Fried Goat Cheese with Olive Salad

Fried Goat Cheese with Olive Salad

Author: Allie, Hamama Success Team Manager

Prep Time: 15 minutes 

Cook Time: 5 minutes

Makes:  4 servings

Have you ever eaten fried goat cheese? If not, you’re missing out! The fresh, pillowy goat cheese gets surrounded by a golden crust. You can top these with a flavorful briny olive salad, or you can toss them on a beet salad. These are melt-in-your-mouth delicious no matter how you eat them!





For the Fried Goat Cheese: 

  • 8 oz. goat cheese, in a log 
  • ¼ cup all-purpose flour (I use King Arther’s Gluten-Free flour) 
  • 1 large egg
  • ⅓ cup seasoned panko bread crumbs (I used a gluten-free variety)
  • 2 tbsp olive oil
  • Sea salt and freshly ground black pepper to taste
  • Rutabaga microgreens, for garnish


For the Olive Salad:

  • ¾ cup pimento-stuffed green olives
  • ¼ cup pitted kalamata olives
  • ¼ cup jarred Italian giardiniera
  • 2 large pepperoncini
  • 3 to 4 small pickled onions
  • 2 tbsp capers
  • 1 medium clove garlic, chopped
  • 1 tsp dried oregano
  • 1/4 tsp freshly ground black pepper, more to taste
  • 2 tsp freshly squeezed lemon juice
  • 2 tbsp olive oil




Prepare the olive salad:

Ideally, the olive salad should be made a day in advance to give the flavors time to meld. If stored in a jar with a good seal, it will keep in the refrigerator for months.

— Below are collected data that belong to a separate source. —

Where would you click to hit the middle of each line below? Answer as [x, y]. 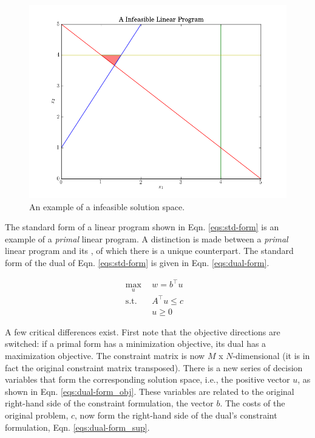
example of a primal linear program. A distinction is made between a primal [147, 238]
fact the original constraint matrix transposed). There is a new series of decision [154, 367]
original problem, [37, 415]
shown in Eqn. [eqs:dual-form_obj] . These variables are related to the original [150, 391]
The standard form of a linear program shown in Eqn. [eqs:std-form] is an [142, 227]
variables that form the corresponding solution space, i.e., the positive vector [147, 379]
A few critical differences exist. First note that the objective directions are [143, 331]
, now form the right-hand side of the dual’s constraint [176, 415]

  1. Drain the green olives, kalamata olives, giardiniera, pepperoncini, pickled onions, and capers. 
  2. Place the drained ingredients in a food processor along with the garlic, oregano, pepper, lemon juice, and olive oil. Pulse until just coarsely chopped.
  3. Transfer to a container, cover, and refrigerate until ready to use.

Prepare the goat cheese

  1. Prep the goat cheese by slicing the log into ½ oz sections. Use your hands to pat each one together. (You can opt to make these whatever size you prefer, depending on how you’re serving them). 
  1. Prepare separate dipping bowls for the flour, egg & breadcrumbs. Dip each goat cheese round into the flour, then the egg, then lastly the breadcrumbs, shaking off any excess as you go. Transfer to a plate and place in the freezer for about 10 minutes.
  2. Heat a small cast iron skillet over medium high heat. Add olive oil and let heat up. Place the goat cheese rounds in the skillet, flipping after they are nicely browned on the first side. Continue cooking until all sides are browned to your liking.
  3. Transfer to a platter, top with a small spoonful of olive salad and garnish with fresh Rutabaga microgreens. Enjoy immediately.